WORK INSTRUCTIONS
Each line with the word "nguyên" must appear in the answer, copied from the records.

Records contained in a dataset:
__________________________________________________

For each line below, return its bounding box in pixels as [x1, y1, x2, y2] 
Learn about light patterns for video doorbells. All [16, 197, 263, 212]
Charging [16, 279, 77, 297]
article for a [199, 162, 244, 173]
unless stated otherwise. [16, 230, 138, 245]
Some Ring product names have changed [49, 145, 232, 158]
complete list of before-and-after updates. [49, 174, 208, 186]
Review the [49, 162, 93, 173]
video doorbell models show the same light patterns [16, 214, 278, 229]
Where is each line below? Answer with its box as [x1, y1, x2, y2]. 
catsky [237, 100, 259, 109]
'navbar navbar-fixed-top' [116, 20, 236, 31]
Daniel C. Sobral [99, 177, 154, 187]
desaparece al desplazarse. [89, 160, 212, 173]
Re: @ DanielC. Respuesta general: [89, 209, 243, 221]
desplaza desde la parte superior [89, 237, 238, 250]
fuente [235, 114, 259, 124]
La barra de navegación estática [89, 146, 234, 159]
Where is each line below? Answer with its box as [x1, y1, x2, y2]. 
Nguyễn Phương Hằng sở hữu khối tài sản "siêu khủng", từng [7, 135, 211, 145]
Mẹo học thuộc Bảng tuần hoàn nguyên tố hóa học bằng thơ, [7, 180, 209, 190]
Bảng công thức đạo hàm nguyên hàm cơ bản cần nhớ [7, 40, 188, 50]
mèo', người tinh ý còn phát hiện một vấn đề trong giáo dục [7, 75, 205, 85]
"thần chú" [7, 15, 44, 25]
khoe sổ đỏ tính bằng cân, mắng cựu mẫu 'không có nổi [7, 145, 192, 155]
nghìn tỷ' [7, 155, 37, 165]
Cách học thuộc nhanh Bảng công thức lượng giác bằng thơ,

__________________________________________________

SOLUTION BELOW
Mẹo học thuộc Bảng tuần hoàn nguyên tố hóa học bằng thơ, [7, 180, 209, 190]
Bảng công thức đạo hàm nguyên hàm cơ bản cần nhớ [7, 40, 188, 50]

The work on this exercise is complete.